Calculate quantiles of expected S*
sstar provides a quantile subcommand to estimate quantiles of expected S* scores from simulated data without introgression. If users need to estimate quantiles of expected S* with large-scale simulations, we recommend users follow our sstar pipelines in sstar-analysis, for example, sstar.snake.
Input
Users need to install the ms program from Hudson Lab and provide a demographic model (e.g. BonoboGhost_4K19_no_introgression.yaml) in Demes YAML format. The reference and target sample sizes should match the number of chromosomes in the real data to be analyzed. Population index numbers used in the generated ms command are defined by the order of population appearance in the Demes file, so users should check that --ref-pop and --tgt-pop refer to the intended populations. Then users can use the following command:
sstar quantile --model BonoboGhost_4K19_no_introgression.yaml --ms-dir ./msdir/ --N0 1000 --nsamp 22 --nreps 20000 --ref-pop Western --ref-size 20 --tgt-pop Central --tgt-size 2 --mut-rate 1.2e-8 --rec-rate 0.7e-8 --seq-len 40000 --snp-num-range 25 30 5 --output-dir quantiles --thread 2
The expected result above can be found in test.quantile.exp.summary.
Output
An example for the output is below:
| S*_score | SNP_num | quantile | log(local_recomb_rate) |
|---|---|---|---|
| 62168.0 | 25 | 0.5 | -8.154901959985743 |
The meaning of each column:
- The
S*_scorecolumn is the S* score. - The
SNP_numcolumn is the number of SNPs. - The
quantilecolumn is the quantile of the expected S* score in the simulated dataset. - The
log(local_recomb_rate)column is the base-10 logarithm of the local recombination rate.
Settings
The main simulation settings are:
| Option | Description |
|---|---|
--model |
Path to the demographic model file used for simulation. |
--ms-dir |
Path to the directory containing the ms executable. |
--N0 |
Reference effective population size used for ms parameter scaling. |
--nsamp |
Haploid sample size used in ms simulation. |
--nreps |
Number of simulation replicates. |
--ref-pop |
Name of the reference population in the demographic model. |
--ref-size |
Haploid sample size of the reference population. |
--tgt-pop |
Name of the target population in the demographic model. |
--tgt-size |
Haploid sample size of the target population. |
--mut-rate |
Mutation rate per site per generation. |
--rec-rate |
Recombination rate per site per generation. |
--seq-len |
Length of the simulated sequence. |
--snp-num-range |
Minimum SNP count, maximum SNP count, and step size used for ms simulations. |
--output-dir |
Path to the output directory. |
Users can use --phased to run sstar score on phased haplotypes during simulation scoring. Use phased quantiles with score files generated by sstar score --phased.
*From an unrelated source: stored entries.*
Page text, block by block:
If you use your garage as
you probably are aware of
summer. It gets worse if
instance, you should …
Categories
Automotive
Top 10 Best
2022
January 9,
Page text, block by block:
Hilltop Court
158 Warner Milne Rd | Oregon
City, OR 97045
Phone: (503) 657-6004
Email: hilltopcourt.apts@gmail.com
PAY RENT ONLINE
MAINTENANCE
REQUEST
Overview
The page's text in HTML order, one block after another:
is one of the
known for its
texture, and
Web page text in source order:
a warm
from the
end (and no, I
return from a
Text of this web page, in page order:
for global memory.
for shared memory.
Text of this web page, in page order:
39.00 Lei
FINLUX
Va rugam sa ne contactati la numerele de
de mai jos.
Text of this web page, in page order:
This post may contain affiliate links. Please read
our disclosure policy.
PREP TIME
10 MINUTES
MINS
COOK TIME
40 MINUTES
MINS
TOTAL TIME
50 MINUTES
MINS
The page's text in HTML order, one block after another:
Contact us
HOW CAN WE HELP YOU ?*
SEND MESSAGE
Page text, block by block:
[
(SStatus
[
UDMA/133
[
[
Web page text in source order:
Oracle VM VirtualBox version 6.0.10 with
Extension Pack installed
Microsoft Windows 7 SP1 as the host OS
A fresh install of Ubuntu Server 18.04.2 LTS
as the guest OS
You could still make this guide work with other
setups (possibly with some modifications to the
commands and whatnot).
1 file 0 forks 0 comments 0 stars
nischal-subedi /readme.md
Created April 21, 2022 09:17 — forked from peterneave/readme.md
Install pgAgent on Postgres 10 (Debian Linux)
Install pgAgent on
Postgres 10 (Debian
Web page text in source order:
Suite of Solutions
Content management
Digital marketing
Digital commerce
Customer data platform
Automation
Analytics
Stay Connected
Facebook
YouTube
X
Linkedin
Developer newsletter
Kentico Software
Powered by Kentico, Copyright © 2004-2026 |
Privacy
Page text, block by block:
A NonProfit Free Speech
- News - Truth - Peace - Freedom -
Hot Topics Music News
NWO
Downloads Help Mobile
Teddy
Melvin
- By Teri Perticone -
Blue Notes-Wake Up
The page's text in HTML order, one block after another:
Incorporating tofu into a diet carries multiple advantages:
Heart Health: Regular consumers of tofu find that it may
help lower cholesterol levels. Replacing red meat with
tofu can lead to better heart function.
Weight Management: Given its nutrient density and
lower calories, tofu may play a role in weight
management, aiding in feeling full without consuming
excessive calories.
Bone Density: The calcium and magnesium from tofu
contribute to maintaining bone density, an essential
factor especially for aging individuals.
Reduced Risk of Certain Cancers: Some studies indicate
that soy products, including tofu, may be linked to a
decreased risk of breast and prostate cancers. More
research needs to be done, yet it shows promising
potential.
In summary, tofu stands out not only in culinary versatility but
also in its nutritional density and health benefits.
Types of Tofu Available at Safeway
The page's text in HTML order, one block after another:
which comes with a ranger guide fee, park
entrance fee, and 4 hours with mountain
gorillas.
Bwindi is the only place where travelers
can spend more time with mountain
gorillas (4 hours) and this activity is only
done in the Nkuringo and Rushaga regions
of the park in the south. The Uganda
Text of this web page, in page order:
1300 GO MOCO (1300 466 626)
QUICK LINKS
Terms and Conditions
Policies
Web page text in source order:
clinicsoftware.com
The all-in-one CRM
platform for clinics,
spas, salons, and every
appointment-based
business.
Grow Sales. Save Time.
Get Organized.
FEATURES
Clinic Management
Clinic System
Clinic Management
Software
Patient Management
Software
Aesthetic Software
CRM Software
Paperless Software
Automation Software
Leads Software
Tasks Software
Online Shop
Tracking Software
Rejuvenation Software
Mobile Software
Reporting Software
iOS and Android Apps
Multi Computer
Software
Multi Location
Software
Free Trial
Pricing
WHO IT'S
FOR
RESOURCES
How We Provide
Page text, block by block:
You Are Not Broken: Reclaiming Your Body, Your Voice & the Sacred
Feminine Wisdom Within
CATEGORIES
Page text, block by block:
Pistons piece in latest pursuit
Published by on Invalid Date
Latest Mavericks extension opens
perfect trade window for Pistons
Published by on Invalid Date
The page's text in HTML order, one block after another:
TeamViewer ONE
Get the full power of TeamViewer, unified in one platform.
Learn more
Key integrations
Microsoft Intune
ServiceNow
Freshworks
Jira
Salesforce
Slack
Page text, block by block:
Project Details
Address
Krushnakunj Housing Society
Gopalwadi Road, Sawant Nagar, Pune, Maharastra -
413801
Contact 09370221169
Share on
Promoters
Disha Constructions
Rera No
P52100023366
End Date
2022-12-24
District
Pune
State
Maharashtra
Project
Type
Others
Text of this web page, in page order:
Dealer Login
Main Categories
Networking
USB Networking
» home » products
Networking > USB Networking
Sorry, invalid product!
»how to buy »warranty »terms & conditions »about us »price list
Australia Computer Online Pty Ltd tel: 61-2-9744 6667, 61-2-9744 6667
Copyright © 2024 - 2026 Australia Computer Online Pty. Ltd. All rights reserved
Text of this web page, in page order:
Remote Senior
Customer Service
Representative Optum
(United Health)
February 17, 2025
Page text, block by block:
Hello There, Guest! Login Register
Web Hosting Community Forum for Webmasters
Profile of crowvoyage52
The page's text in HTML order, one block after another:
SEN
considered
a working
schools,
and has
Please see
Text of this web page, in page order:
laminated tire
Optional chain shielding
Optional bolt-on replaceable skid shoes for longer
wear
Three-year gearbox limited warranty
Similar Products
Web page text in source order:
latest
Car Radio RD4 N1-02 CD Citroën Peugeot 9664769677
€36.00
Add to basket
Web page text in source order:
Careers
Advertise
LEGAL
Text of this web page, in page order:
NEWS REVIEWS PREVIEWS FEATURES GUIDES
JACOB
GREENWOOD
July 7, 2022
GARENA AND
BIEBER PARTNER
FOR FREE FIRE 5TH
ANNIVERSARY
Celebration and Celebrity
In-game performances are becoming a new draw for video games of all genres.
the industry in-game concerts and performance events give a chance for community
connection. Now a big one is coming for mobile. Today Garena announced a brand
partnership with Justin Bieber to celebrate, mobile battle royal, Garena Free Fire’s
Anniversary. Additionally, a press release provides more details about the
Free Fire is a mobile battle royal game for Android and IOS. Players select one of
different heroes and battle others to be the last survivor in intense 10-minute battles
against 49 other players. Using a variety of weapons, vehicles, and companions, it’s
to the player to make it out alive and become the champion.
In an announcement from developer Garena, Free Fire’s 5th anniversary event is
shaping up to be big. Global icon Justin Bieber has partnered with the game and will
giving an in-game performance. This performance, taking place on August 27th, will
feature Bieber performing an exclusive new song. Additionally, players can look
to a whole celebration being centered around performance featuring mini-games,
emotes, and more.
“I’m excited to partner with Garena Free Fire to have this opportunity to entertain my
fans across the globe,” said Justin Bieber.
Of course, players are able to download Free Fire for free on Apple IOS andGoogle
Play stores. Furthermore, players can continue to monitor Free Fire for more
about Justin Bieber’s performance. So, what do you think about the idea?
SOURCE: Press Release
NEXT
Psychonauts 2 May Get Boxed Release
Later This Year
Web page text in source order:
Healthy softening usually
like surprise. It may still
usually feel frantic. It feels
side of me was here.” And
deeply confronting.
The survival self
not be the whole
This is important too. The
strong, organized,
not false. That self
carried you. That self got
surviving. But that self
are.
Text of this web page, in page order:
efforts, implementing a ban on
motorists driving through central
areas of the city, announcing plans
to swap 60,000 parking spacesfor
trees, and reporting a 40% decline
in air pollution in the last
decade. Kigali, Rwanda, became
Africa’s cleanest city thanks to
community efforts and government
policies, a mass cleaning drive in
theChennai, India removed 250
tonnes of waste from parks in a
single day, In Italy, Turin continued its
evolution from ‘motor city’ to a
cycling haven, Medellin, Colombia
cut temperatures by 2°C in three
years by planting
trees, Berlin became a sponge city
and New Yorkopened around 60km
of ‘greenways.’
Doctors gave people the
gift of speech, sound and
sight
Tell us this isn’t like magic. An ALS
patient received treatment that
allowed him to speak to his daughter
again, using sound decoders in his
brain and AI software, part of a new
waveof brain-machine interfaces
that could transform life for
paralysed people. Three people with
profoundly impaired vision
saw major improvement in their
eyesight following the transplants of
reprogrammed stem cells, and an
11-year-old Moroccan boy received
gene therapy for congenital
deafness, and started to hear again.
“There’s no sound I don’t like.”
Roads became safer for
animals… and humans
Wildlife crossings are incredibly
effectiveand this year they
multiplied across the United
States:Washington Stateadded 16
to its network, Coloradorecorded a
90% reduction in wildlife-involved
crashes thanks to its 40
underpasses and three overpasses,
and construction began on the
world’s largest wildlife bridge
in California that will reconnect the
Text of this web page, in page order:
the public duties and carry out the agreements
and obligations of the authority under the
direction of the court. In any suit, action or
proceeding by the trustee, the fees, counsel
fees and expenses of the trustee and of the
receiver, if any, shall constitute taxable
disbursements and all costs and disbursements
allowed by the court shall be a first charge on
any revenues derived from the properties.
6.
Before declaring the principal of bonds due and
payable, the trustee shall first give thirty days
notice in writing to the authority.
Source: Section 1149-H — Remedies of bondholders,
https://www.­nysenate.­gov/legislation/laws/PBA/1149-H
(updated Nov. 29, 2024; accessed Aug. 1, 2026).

Users can use --seeds to pass three random seeds to ms, for example --seeds 1 2 3. Users can use --keep-simulated-data to keep intermediate simulation directories instead of deleting them after the summary file is created. Users can use --thread to specify the number of CPUs used for multiprocessing.
To simulate a range of recombination rates, run sstar quantile separately for each recombination-rate step and merge the resulting summary tables before using them with sstar threshold.